EXERCISE REQUIREMENTS
Filter the records below down to lines containing "VDMA".

(Beginning of SOURCE MATERIAL)

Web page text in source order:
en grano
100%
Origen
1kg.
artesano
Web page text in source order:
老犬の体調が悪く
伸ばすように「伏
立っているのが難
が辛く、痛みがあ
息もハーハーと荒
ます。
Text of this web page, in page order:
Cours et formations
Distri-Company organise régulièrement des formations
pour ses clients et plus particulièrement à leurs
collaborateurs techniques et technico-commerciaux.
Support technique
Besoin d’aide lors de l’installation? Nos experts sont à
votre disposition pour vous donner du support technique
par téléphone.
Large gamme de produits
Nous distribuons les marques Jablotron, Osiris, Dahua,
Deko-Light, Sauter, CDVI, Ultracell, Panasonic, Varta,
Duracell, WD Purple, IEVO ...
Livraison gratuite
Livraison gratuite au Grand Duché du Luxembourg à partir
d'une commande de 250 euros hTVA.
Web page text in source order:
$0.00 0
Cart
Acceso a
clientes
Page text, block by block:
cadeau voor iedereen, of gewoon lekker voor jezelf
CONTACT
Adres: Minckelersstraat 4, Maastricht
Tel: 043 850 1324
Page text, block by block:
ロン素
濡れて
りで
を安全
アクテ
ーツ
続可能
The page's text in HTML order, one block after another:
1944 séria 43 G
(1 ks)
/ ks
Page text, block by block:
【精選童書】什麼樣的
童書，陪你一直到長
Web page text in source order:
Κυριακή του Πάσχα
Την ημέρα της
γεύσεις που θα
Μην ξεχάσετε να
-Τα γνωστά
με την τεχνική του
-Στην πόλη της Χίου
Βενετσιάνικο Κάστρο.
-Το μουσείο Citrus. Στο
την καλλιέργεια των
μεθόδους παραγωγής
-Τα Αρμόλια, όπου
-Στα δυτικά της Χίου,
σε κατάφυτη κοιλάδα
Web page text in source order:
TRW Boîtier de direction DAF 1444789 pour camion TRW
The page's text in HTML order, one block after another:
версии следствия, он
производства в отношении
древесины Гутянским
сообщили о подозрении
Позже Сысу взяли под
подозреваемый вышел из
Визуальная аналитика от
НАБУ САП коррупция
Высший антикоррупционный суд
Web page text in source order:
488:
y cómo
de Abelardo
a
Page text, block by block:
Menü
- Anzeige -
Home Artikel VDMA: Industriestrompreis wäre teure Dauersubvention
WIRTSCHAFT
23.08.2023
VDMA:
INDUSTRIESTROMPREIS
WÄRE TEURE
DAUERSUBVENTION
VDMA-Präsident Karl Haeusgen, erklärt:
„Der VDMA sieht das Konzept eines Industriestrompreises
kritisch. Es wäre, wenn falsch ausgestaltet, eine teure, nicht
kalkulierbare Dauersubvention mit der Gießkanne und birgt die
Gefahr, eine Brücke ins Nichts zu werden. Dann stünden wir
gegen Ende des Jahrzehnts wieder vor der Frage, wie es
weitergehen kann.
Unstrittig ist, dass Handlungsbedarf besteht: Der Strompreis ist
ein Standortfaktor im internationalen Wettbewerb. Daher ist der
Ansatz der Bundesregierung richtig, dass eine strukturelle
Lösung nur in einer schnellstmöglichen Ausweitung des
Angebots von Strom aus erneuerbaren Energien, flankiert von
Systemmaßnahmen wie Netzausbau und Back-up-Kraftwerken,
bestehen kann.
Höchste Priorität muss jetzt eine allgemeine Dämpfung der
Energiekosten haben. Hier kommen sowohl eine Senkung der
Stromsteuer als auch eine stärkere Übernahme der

(End of SOURCE MATERIAL)
(Beginning of SOURCE MATERIAL)

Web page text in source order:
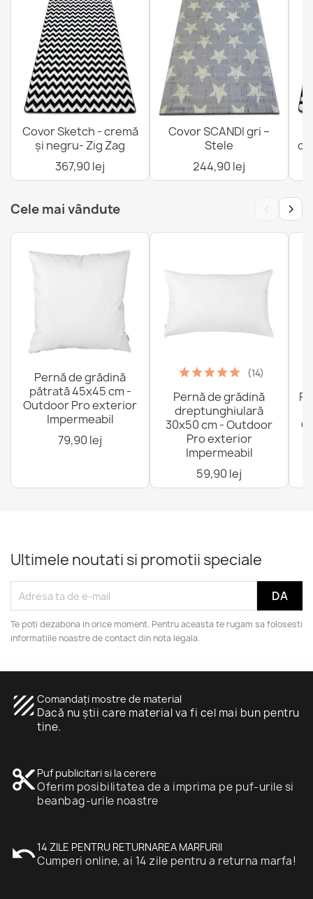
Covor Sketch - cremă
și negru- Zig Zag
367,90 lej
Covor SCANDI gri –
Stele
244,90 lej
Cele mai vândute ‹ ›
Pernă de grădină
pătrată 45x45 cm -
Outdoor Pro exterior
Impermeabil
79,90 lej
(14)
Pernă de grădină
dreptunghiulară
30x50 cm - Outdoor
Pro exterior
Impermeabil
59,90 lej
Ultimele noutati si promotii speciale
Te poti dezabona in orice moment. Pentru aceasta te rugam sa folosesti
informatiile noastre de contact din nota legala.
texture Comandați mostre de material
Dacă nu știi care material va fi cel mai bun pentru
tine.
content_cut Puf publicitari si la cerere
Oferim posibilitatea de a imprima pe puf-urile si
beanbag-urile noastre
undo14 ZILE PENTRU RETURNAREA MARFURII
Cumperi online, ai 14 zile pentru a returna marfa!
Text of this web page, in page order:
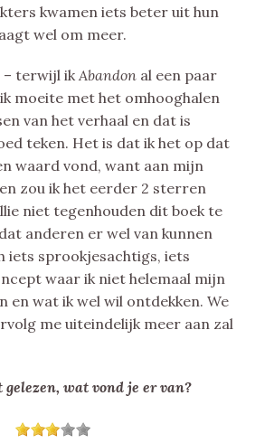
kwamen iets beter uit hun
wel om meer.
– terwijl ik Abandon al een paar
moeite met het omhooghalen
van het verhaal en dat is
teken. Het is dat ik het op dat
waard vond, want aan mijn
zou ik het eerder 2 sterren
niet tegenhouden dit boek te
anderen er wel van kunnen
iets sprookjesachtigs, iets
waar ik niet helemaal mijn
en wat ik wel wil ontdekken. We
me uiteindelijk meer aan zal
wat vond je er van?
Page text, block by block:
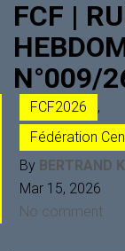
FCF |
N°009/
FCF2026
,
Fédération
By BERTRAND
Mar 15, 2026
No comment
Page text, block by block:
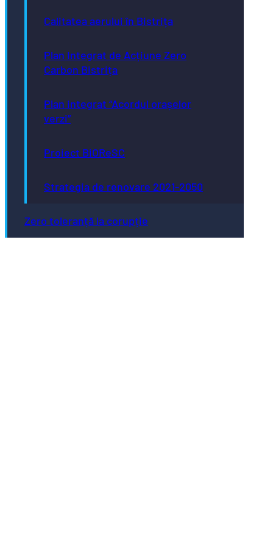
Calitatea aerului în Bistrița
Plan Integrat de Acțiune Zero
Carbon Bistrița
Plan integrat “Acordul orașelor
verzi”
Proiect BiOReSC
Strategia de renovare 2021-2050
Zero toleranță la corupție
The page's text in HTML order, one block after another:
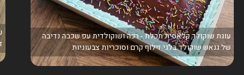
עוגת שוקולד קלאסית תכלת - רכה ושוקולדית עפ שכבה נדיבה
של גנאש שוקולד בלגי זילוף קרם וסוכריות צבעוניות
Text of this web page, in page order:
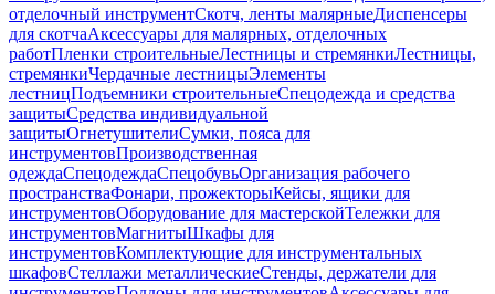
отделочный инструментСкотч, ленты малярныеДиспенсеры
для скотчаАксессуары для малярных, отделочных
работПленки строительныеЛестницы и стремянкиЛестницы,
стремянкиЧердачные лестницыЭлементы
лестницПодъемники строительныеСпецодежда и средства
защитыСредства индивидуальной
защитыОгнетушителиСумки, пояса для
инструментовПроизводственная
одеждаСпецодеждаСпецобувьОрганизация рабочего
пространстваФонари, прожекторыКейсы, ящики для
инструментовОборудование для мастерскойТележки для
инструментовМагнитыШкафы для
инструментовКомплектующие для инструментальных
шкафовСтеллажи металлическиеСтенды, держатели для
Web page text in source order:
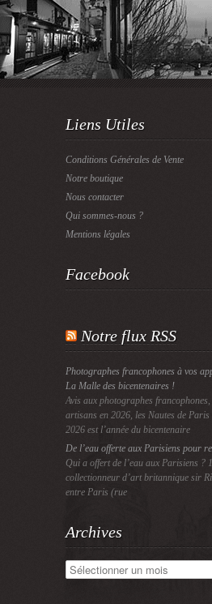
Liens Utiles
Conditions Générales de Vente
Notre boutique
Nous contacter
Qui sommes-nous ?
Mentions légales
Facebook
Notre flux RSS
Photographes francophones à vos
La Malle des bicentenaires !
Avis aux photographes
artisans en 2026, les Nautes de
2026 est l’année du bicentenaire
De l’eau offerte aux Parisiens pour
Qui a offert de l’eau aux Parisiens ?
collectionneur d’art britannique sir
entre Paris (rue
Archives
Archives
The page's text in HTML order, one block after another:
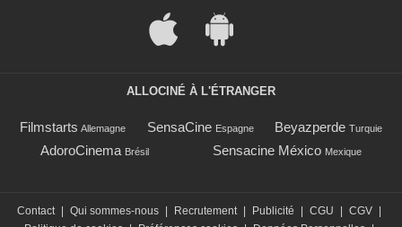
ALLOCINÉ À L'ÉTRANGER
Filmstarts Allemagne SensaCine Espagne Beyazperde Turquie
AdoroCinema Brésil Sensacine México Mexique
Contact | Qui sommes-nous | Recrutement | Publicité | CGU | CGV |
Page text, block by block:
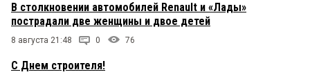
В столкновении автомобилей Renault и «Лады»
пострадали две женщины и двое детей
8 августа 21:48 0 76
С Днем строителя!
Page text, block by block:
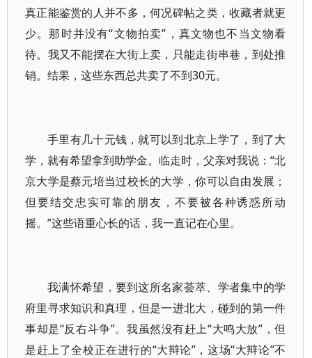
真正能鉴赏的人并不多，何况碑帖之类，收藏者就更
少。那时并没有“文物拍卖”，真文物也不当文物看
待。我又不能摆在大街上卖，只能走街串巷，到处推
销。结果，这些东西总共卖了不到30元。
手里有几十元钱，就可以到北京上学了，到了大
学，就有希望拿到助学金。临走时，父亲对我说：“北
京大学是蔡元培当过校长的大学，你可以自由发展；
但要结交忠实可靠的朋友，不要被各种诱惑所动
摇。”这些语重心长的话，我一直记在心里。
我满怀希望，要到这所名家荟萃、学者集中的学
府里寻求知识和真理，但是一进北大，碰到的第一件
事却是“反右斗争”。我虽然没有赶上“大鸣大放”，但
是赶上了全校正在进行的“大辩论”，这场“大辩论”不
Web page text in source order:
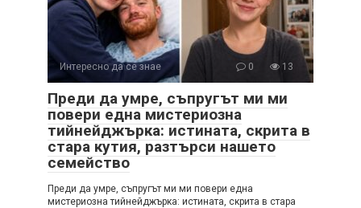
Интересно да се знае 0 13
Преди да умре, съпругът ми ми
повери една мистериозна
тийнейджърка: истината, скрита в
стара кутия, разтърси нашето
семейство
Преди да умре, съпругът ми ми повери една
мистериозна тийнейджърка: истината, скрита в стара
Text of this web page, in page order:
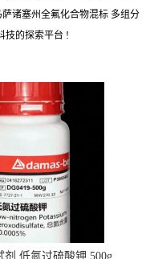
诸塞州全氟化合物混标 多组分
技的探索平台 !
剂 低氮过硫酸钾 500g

(End of SOURCE MATERIAL)
(Beginning of SOURCE MATERIAL)

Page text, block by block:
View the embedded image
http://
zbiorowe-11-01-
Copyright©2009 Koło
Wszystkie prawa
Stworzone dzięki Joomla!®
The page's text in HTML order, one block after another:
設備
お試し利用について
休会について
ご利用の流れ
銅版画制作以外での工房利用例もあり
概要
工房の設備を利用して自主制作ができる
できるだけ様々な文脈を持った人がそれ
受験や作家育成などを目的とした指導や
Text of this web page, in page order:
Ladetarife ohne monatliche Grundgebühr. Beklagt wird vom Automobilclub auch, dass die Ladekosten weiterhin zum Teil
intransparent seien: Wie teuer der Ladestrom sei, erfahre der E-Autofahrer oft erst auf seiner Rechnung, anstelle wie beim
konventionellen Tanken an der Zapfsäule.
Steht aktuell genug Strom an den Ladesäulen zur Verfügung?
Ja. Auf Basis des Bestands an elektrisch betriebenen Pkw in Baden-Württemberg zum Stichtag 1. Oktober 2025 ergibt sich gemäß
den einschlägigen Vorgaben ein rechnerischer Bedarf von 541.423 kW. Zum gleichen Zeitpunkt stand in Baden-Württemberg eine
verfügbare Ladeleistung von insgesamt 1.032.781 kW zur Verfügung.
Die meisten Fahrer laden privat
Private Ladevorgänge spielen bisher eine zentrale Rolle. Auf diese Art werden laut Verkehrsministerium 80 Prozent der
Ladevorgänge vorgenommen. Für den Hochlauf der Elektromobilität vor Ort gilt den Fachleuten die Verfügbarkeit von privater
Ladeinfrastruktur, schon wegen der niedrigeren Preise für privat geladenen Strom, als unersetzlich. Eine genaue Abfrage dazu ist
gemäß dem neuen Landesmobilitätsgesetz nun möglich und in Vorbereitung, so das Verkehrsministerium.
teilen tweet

(End of SOURCE MATERIAL)

RESULT FOR THIS TASK
Home Artikel VDMA: Industriestrompreis wäre teure Dauersubvention
VDMA:
VDMA-Präsident Karl Haeusgen, erklärt:
„Der VDMA sieht das Konzept eines Industriestrompreises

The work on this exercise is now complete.